- WHAT THE TASK REQUIRES
Filter the data for "governance" and copy matching lines.

- MATERIALS PROVIDED
· · ·
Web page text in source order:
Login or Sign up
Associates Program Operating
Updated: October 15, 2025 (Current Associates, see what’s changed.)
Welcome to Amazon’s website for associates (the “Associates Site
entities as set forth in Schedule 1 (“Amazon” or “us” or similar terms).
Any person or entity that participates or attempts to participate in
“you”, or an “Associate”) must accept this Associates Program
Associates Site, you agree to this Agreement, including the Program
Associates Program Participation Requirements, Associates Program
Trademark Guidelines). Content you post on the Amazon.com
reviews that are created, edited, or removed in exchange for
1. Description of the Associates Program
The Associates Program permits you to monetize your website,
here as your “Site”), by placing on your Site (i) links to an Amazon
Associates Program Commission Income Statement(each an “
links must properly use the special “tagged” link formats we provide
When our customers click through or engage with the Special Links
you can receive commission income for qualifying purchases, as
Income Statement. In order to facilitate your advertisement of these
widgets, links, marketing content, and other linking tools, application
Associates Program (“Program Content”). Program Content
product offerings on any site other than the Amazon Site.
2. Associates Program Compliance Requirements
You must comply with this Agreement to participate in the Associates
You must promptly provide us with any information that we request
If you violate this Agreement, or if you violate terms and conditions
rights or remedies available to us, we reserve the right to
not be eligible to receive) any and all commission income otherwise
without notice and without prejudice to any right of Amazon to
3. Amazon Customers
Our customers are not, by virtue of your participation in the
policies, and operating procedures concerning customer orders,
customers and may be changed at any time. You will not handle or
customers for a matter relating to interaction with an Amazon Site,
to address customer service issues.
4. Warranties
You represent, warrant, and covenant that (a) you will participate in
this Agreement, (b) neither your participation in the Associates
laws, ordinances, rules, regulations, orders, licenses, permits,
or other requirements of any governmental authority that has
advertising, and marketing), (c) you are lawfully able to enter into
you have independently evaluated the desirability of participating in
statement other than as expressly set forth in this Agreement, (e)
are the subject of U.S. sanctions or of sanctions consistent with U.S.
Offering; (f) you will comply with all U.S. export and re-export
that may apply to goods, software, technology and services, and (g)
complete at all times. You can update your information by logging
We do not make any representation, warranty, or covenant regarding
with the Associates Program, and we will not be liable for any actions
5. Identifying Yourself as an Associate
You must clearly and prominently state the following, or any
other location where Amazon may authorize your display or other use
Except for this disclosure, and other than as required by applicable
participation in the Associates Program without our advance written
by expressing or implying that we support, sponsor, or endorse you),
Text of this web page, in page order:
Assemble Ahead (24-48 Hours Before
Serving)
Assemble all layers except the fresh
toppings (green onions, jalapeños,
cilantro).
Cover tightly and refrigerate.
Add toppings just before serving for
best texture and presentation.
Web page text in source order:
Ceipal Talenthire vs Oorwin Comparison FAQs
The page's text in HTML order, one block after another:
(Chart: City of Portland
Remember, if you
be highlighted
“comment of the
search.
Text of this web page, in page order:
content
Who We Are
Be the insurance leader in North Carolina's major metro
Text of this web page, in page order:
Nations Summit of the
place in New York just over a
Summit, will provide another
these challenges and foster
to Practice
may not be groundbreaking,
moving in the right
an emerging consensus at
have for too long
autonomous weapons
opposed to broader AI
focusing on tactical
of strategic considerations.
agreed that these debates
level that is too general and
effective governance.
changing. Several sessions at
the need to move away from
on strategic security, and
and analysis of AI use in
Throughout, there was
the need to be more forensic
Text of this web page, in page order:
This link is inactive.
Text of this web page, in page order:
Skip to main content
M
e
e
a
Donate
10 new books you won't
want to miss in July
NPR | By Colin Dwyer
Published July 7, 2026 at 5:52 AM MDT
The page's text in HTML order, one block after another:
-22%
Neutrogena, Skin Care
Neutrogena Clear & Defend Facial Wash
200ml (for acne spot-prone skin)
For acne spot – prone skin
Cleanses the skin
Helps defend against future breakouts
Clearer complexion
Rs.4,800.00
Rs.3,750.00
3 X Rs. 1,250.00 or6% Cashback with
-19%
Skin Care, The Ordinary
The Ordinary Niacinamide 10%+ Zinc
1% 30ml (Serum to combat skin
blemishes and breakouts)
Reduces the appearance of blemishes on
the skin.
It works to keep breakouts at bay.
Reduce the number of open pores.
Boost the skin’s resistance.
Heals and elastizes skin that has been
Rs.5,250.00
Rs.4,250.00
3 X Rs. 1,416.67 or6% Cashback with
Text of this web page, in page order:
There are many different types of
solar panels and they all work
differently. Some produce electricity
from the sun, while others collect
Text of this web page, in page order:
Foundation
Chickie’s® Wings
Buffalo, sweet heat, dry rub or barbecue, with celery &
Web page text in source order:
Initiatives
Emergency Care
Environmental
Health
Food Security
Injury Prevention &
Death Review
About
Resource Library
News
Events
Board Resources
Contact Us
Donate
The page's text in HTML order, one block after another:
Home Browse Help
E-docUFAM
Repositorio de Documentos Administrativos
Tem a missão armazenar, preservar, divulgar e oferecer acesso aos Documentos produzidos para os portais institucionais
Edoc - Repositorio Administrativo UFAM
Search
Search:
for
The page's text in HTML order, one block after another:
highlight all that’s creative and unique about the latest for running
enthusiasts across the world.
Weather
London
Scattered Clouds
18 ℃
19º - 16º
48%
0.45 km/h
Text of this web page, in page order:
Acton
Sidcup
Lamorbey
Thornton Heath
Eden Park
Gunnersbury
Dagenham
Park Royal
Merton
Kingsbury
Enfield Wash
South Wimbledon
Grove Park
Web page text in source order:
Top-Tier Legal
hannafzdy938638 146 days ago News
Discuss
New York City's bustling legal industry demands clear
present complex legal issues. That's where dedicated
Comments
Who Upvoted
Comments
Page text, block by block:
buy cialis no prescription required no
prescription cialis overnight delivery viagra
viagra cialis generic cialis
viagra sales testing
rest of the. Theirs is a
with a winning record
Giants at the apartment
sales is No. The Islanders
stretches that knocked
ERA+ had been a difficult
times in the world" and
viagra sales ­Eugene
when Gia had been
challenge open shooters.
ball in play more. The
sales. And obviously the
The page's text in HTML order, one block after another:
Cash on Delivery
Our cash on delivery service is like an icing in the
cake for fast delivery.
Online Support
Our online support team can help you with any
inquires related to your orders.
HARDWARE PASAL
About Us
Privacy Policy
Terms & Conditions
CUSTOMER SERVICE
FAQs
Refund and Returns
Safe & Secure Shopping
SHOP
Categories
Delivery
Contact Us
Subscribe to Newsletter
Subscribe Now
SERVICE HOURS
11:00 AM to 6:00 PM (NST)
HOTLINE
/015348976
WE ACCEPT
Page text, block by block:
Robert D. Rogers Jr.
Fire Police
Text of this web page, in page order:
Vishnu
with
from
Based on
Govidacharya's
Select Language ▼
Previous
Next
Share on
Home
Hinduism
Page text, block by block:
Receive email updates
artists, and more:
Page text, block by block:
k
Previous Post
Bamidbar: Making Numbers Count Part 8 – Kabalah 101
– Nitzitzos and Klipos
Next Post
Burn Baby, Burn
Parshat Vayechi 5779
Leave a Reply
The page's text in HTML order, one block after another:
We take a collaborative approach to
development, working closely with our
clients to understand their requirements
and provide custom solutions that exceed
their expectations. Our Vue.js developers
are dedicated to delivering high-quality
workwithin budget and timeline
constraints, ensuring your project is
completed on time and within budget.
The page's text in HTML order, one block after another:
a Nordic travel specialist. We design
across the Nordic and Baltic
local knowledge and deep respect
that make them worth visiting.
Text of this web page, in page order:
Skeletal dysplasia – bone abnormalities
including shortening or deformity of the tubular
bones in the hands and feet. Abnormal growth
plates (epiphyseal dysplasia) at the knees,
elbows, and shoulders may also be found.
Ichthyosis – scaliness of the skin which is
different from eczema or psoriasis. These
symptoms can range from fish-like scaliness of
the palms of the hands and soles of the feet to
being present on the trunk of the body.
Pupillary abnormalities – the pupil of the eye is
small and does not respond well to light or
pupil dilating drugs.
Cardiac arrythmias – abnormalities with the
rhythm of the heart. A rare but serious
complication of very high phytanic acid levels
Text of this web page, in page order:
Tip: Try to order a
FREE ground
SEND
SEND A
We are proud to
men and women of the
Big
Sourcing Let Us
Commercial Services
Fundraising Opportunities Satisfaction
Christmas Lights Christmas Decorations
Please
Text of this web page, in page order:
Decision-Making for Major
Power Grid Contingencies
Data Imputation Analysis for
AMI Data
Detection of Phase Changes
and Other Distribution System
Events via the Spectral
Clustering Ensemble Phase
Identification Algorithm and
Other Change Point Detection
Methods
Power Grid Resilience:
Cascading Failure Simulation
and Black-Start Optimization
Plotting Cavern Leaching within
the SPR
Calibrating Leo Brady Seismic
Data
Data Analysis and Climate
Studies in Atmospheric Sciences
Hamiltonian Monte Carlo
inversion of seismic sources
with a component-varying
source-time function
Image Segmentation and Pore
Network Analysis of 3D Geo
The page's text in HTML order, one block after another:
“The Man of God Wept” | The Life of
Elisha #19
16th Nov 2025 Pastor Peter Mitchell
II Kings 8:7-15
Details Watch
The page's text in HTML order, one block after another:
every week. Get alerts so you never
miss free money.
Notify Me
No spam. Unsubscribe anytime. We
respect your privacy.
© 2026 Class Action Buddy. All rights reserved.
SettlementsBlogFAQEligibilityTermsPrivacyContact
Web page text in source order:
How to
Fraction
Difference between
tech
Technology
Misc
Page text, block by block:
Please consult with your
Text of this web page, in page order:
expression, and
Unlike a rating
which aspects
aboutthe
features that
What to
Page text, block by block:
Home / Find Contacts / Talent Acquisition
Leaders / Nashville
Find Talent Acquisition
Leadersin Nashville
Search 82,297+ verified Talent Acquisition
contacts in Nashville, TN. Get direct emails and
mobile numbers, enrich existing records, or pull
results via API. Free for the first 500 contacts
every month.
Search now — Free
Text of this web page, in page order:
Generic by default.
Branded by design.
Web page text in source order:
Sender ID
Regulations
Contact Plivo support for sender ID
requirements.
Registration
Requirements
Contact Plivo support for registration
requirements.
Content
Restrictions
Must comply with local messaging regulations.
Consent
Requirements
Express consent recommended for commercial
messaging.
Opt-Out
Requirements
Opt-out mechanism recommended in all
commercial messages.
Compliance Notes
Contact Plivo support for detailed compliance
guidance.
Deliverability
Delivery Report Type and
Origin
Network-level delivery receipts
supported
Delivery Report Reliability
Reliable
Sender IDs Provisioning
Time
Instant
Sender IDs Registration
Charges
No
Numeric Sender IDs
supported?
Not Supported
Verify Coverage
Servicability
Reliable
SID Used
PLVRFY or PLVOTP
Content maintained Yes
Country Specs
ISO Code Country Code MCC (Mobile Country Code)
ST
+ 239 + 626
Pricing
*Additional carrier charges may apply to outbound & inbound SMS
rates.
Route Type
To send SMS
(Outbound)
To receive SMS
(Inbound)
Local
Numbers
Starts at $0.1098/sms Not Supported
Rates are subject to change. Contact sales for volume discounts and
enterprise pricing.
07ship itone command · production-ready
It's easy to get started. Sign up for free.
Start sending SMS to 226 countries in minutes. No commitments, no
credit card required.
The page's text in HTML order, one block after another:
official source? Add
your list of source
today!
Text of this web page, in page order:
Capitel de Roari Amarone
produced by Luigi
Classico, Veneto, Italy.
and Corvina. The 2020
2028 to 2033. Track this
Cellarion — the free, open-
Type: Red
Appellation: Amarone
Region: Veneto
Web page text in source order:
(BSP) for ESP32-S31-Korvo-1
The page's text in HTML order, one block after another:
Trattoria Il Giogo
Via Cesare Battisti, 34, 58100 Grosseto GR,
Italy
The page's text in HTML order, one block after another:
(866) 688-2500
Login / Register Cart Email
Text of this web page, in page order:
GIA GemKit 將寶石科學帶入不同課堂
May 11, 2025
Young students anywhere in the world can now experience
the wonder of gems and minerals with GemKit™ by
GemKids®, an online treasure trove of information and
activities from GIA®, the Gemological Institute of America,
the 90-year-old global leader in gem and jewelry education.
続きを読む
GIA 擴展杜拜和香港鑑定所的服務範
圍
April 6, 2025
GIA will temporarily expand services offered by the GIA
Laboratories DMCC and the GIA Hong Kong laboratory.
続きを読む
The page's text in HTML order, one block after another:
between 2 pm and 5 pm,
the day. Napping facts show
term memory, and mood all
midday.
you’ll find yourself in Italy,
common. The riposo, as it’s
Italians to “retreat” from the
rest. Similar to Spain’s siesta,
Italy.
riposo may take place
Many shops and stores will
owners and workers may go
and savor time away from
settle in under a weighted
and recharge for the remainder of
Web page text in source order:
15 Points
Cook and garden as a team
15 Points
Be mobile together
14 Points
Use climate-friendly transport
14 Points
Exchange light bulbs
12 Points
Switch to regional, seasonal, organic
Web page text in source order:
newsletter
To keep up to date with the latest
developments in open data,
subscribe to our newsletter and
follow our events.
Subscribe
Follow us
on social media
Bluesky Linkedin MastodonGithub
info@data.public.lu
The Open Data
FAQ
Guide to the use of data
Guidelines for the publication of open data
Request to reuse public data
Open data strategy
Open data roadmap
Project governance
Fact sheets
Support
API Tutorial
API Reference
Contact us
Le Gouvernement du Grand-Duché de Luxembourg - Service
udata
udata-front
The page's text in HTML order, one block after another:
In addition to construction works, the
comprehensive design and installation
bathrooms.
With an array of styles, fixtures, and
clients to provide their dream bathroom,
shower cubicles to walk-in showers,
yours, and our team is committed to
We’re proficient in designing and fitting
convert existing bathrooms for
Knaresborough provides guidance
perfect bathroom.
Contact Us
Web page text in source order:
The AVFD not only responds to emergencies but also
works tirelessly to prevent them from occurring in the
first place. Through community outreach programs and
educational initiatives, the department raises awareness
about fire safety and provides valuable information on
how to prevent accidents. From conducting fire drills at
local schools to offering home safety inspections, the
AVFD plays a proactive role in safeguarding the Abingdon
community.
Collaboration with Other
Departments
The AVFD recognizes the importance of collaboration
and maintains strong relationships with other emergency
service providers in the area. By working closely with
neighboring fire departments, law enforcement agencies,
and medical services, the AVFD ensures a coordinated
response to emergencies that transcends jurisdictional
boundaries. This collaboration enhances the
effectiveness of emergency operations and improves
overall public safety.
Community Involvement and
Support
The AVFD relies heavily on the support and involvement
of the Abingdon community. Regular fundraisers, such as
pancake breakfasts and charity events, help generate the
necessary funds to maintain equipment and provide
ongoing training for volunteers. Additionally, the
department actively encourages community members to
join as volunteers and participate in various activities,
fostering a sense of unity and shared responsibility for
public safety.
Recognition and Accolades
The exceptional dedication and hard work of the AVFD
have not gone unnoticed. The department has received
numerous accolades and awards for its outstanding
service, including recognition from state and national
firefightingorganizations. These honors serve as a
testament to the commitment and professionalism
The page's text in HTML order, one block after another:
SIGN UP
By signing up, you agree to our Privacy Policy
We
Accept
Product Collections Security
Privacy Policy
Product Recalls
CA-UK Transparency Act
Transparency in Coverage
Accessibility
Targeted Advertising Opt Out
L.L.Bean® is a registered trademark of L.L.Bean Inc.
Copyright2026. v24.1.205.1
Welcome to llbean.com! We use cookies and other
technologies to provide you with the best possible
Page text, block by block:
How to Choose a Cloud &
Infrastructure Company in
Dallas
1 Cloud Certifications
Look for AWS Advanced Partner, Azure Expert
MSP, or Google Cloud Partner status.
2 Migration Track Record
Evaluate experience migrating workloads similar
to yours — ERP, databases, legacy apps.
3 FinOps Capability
· · ·
- OUTPUT FOR THIS TASK
effective governance.
Project governance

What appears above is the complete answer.